Мы сверяем свои данные с их Центром освобождения и розыска, сотрудничаем в обе стороны, то есть если у них есть запрос по возвращению тела погибшего "ДНРовца" на территории, контролируемой Украиной, я готов выполнить эту задачу, потому что они нам тоже помогают.
– С кем-то из руководителей "ДНР" и "ЛНР" встречались?
– Нет, но знаю, что с ними ведутся переговоры на высоком уровне по вопросу освобождения военнопленных и розыску тел.
– Приходилось платить за допуск на территорию сепаратистов и вывоз тел?
– Ни разу.
Олег Портнов, волонтер организации "Союз "Народная память"
– Я пришел как журналист, а когда началась заварушка – остался в организации как волонтер. В зоне АТО с той стороной по-панибратски не пообщаешься. Это люди с оружием, выполняют надзорную функцию, следят, чтобы мы не пошли туда, куда не стоит, чтобы не сфотографировали лишнего. К нам приставляют сопровождающих, которые нас контролируют. На той стороне люди разные: есть идейные, есть маргиналы, есть помешанные на войне, им полевая жизнь и бои в кайф.

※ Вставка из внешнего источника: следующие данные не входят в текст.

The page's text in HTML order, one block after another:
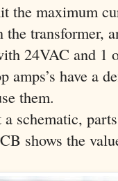
the maximum
transformer,
24VAC and 1
amps’s have a
them.
schematic,
shows the
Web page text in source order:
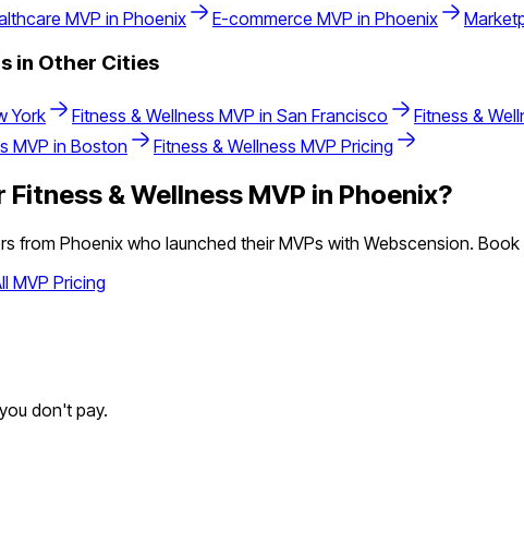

Был случай, мы никак не могли найти одно место, заехали в небольшое село. С нами был сопровождающий с той стороны, он пошел в комендатуру уточнять дорогу у местных. Какой-то пацан, лет 18 на вид, боец, с оружием, вызвался нас проводить. Пока ехали к точке, где должны были быть тела наших военных, зашел разговор. Этот пацан вдруг нам крикнул: "Я вас всех сейчас положил бы". Оказалось, его брату оторвало ноги, он умер в госпитале. Мать тоже погибла, отец калекой остался. Это был артиллерийский удар с украинской стороны, мирных задело... "И что мне оставалось делать? – спрашивал меня этот пацан. – Я взял автомат и пошел мстить, а ты как бы поступил?". Честно говоря, я себе до сих пор на этот вопрос не ответил...

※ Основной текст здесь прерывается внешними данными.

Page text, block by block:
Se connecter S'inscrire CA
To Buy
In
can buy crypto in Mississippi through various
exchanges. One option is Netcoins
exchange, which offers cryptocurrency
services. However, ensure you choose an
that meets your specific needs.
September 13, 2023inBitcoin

– Вы непосредственно общаетесь с теми, кто представляет воюющих боевиков. Чего здесь, в тылу, мы о них не понимаем?
– Я вернулся оттуда 26 марта. Нашу группу сопровождал представитель "минобороны "ДНР", может, поэтому, несмотря на киевские и днепропетровские номера авто, нас приняли за своих. Им показалось, что я сам из Донецка и разыскиваю кого-то из своих. Я не переубеждал, в конце концов, так даже легче работать. Мы разговорились, я для себя отметил, что с той стороны отношение к погибшим украинским военным резко изменилось. По сравнению с сентябрем прошлого года – просто небо и земля!

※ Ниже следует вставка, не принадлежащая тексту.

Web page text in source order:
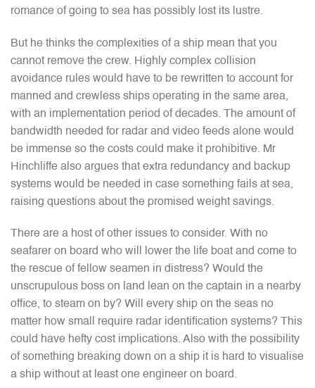
romance of going to sea has possibly lost its lustre.
But he thinks the complexities of a ship mean that you
cannot remove the crew. Highly complex collision
avoidance rules would have to be rewritten to account for
manned and crewless ships operating in the same area,
with an implementation period of decades. The amount of
bandwidth needed for radar and video feeds alone would
be immense so the costs could make it prohibitive. Mr
Hinchliffe also argues that extra redundancy and backup
systems would be needed in case something fails at sea,
raising questions about the promised weight savings.
There are a host of other issues to consider. With no
seafarer on board who will lower the life boat and come to
the rescue of fellow seamen in distress? Would the
unscrupulous boss on land lean on the captain in a nearby
office, to steam on by? Will every ship on the seas no
matter how small require radar identification systems? This
could have hefty cost implications. Also with the possibility
of something breaking down on a ship it is hard to visualise
a ship without at least one engineer on board.

– Что значит "изменилось"?
– Улучшилось. Даже не понимаю, почему. Может, им война тоже надоела. Не знаю, как точнее сформулировать, но на человеческом уровне стало гораздо легче работать. Раньше как было? Они пренебрежительно отмахивались, тяжело шли на контакт: мол, да черт с ними, дохлыми украми! То ли наши поездки повлияли, то ли люди там поумнели и успокоились, но уважения стало больше: они сами стали нам показывать, где лежат тела, присутствуют при эксгумации, даже снимки передают.
– Какие снимки?
– Сами фотографируют убитых украинских военных, чтобы легче было их опознать. Ведь чем больше времени проходит, тем сложнее опознать по лицу. Один парень с той стороны специально дождался нашего приезда, скинул мне фотографии тела, за которым мы приехали.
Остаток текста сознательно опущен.